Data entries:
# # # #
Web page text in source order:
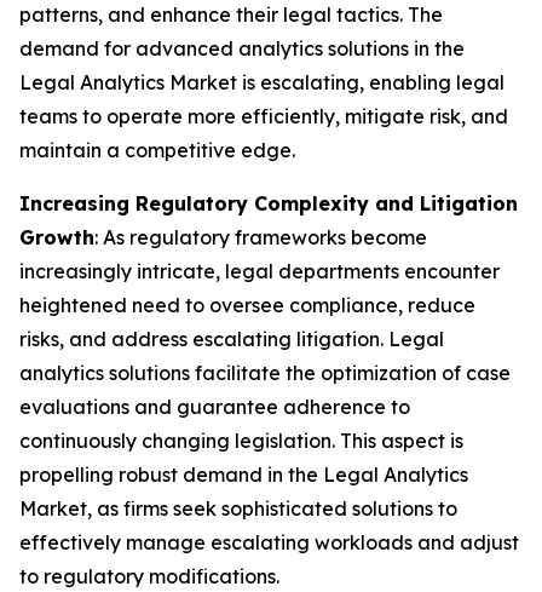
patterns, and enhance their legal tactics. The
demand for advanced analytics solutions in the
Legal Analytics Market is escalating, enabling legal
teams to operate more efficiently, mitigate risk, and
maintain a competitive edge.
Increasing Regulatory Complexity and Litigation
Growth: As regulatory frameworks become
increasingly intricate, legal departments encounter
heightened need to oversee compliance, reduce
risks, and address escalating litigation. Legal
analytics solutions facilitate the optimization of case
evaluations and guarantee adherence to
continuously changing legislation. This aspect is
propelling robust demand in the Legal Analytics
Market, as firms seek sophisticated solutions to
effectively manage escalating workloads and adjust
to regulatory modifications.
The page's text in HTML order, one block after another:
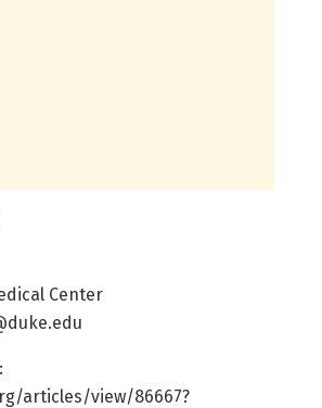
Center
articles/view/86667?
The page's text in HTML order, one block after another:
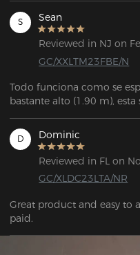
S Sean
Reviewed in NJ on
GC/XXLTM23FBE/N
Todo funciona como se
bastante alto (1.90 m),
espacio, y el servicio de
extremadamente amable y
una pieza que se me
D Dominic
Reviewed in FL on
GC/XLDC23LTA/NR
Great product and easy to
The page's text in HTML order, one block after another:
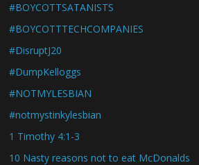
#BOYCOTTSATANISTS
#BOYCOTTTECHCOMPANIES
#DisruptJ20
#DumpKelloggs
#NOTMYLESBIAN
#notmystinkylesbian
1 Timothy 4:1-3
10 Nasty reasons not to eat McDonalds
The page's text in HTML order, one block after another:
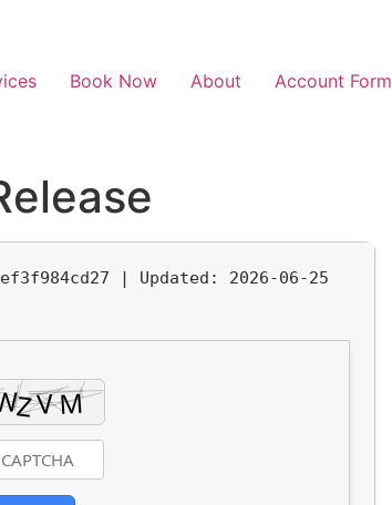
Book Now About Account Form
| Updated: 2026-06-25
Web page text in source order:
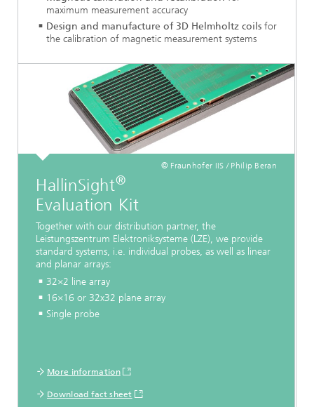
maximum measurement accuracy
Design and manufacture of 3D Helmholtz coils for
the calibration of magnetic measurement systems
© Fraunhofer IIS / Philip Beran
HallinSight®
Evaluation Kit
Together with our distribution partner, the
Leistungszentrum Elektroniksysteme (LZE), we provide
standard systems, i.e. individual probes, as well as linear
and planar arrays:
32×2 line array
16×16 or 32x32 plane array
Single probe
More information
Download fact sheet
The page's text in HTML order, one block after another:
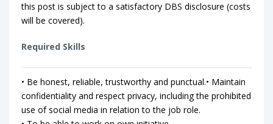
this post is subject to a satisfactory DBS disclosure (costs
will be covered).
Required Skills
• Be honest, reliable, trustworthy and punctual.• Maintain
confidentiality and respect privacy, including the prohibited
use of social media in relation to the job role.
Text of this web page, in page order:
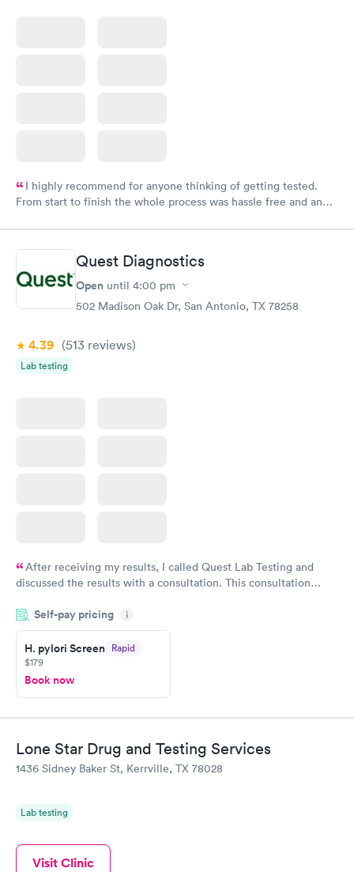
I highly recommend for anyone thinking of getting tested.
From start to finish the whole process was hassle free and and
Quest Diagnostics
Open until 4:00 pm
502 Madison Oak Dr, San Antonio, TX 78258
4.39 (513 reviews)
Lab testing
After receiving my results, I called Quest Lab Testing and
discussed the results with a consultation. This consultation
particular situation.
Self-pay pricing i
H. pylori Screen Rapid
$179
Book now
Lone Star Drug and Testing Services
1436 Sidney Baker St, Kerrville, TX 78028
Lab testing
Visit Clinic
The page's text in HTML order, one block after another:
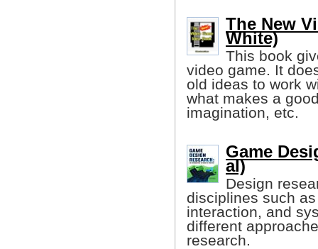
The New
White)
This book
video game. It
old ideas to work
what makes a
imagination, etc.
Game
al)
Design
disciplines such
interaction, and
different
research.
# # # #
Set down every record above exactly as it stands, but skip the pictures.

Web page text in source order:
patterns, and enhance their legal tactics. The
demand for advanced analytics solutions in the
Legal Analytics Market is escalating, enabling legal
teams to operate more efficiently, mitigate risk, and
maintain a competitive edge.
Increasing Regulatory Complexity and Litigation
Growth: As regulatory frameworks become
increasingly intricate, legal departments encounter
heightened need to oversee compliance, reduce
risks, and address escalating litigation. Legal
analytics solutions facilitate the optimization of case
evaluations and guarantee adherence to
continuously changing legislation. This aspect is
propelling robust demand in the Legal Analytics
Market, as firms seek sophisticated solutions to
effectively manage escalating workloads and adjust
to regulatory modifications.
The page's text in HTML order, one block after another:
Center
articles/view/86667?
The page's text in HTML order, one block after another:
S Sean
Reviewed in NJ on
GC/XXLTM23FBE/N
Todo funciona como se
bastante alto (1.90 m),
espacio, y el servicio de
extremadamente amable y
una pieza que se me
D Dominic
Reviewed in FL on
GC/XLDC23LTA/NR
Great product and easy to
The page's text in HTML order, one block after another:
#BOYCOTTSATANISTS
#BOYCOTTTECHCOMPANIES
#DisruptJ20
#DumpKelloggs
#NOTMYLESBIAN
#notmystinkylesbian
1 Timothy 4:1-3
10 Nasty reasons not to eat McDonalds
The page's text in HTML order, one block after another:
Book Now About Account Form
| Updated: 2026-06-25
Web page text in source order:
maximum measurement accuracy
Design and manufacture of 3D Helmholtz coils for
the calibration of magnetic measurement systems
© Fraunhofer IIS / Philip Beran
HallinSight®
Evaluation Kit
Together with our distribution partner, the
Leistungszentrum Elektroniksysteme (LZE), we provide
standard systems, i.e. individual probes, as well as linear
and planar arrays:
32×2 line array
16×16 or 32x32 plane array
Single probe
More information
Download fact sheet
The page's text in HTML order, one block after another:
this post is subject to a satisfactory DBS disclosure (costs
will be covered).
Required Skills
• Be honest, reliable, trustworthy and punctual.• Maintain
confidentiality and respect privacy, including the prohibited
use of social media in relation to the job role.
Text of this web page, in page order:
I highly recommend for anyone thinking of getting tested.
From start to finish the whole process was hassle free and and
Quest Diagnostics
Open until 4:00 pm
502 Madison Oak Dr, San Antonio, TX 78258
4.39 (513 reviews)
Lab testing
After receiving my results, I called Quest Lab Testing and
discussed the results with a consultation. This consultation
particular situation.
Self-pay pricing i
H. pylori Screen Rapid
$179
Book now
Lone Star Drug and Testing Services
1436 Sidney Baker St, Kerrville, TX 78028
Lab testing
Visit Clinic
The page's text in HTML order, one block after another:
The New
White)
This book
video game. It
old ideas to work
what makes a
imagination, etc.
Game
al)
Design
disciplines such
interaction, and
different
research.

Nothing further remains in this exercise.